It most definitely wasn't. Although it took a while to get to the dancing, when the curtain finally rose, the pleasures were familiar and genuine. We got an impressive physical production; Axel Morgenthaler's lighting, along with Jennifer Tipton's, is the most expressive in the dance world. We also got dancing of sleekness, fervid sensuality and commitment so deep you suspect these performers would jetoff the nearest cliff if King requested it.
There are some fresh and inviting faces in the nine-member LINES. Absent in this 23rd annual opening night show were Gregory Dawson (retired) and Maurya Kerr (on leave). Bowing at home were Adam McKinney and Aesha Ash. McKinley, tallish and very nicely proportioned, arrives from stints at several companies, including B'jart Ballet Lausanne and the Milwaukee Ballet. Ash attracted much attention in the New York City Ballet corps before she departed for Switzerland; much is expected of this dancer with an elegant line and endless spine.

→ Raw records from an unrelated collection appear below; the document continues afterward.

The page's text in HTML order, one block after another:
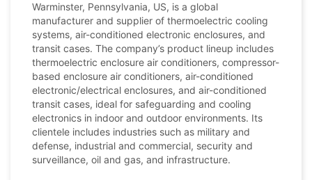
Warminster, Pennsylvania, US, is a global
manufacturer and supplier of thermoelectric cooling
systems, air-conditioned electronic enclosures, and
transit cases. The company’s product lineup includes
thermoelectric enclosure air conditioners, compressor-
based enclosure air conditioners, air-conditioned
electronic/electrical enclosures, and air-conditioned
transit cases, ideal for safeguarding and cooling
electronics in indoor and outdoor environments. Its
clientele includes industries such as military and
defense, industrial and commercial, security and
surveillance, oil and gas, and infrastructure.
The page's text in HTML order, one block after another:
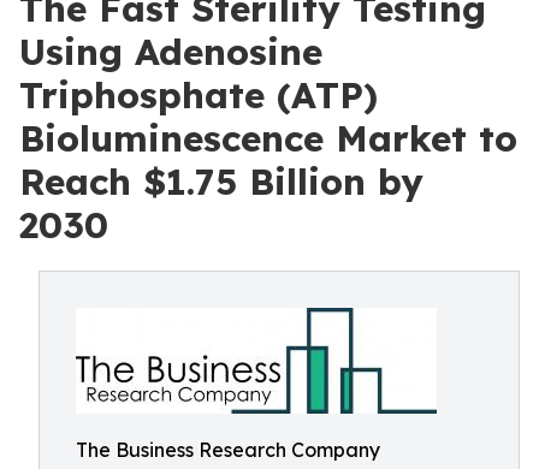
Using Adenosine
Triphosphate (ATP)
Bioluminescence Market to
Reach $1.75 Billion by
2030
The Business Research Company
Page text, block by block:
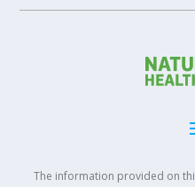
The information provided on
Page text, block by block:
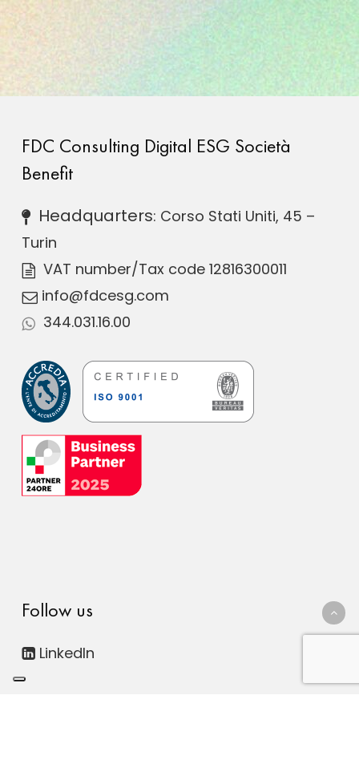
FDC Consulting Digital ESG Società
Benefit
Headquarters: Corso Stati Uniti, 45 –
Turin
VAT number/Tax code 12816300011
info@fdcesg.com
344.031.16.00
Follow us
LinkedIn

I'm going on this way, because neither of King's new pieces, Handel and The Moroccan Project, ranks among his finest offerings. The latter is the more satisfying and more salvageable of the pair. It is the latest in a series of King's dances fusing elements of African culture with the choreographer's brand of skewed classicism. And like those that preceded it, The Moroccan Project is complemented in the YBC pit by a consort (numbering seven this time) of splendid instrumentalists and vocalists; their traditional offerings will be heard live only during the home season (through Sunday). Robert Rosenwasser's scenic design, consisting of twin hanging cloth panels and a curved brick wall, is perfectly reasonable.
The full-company work, a 15-part suite preceded by an instrumental overture, abounds in cultural references, particularly the sinuous traversals of the stage by the men (first McKinney, then Brett Conway and Prince Credell, all bare-chested, in long skirts), who suggest all manner of native fauna. King is sparing with his group sections, and the substance of the solos often seems anecdotal. Legs bend dramatically, arms windmill. The music, blending percussion and oud and pungent vocalism, occasionally inspires a literal and refreshingly rhythmic response in King. A Berber lullaby finds McKinney and Conway stretched on the floor while, on the other side of the stage, Ash extends her limbs. A mirror duet unites Meredith Webster and Laurel Keen, all controlled developp's.
Aesha Ash of Alonzo King's LINES Ballet. Photo by Marty Sohl.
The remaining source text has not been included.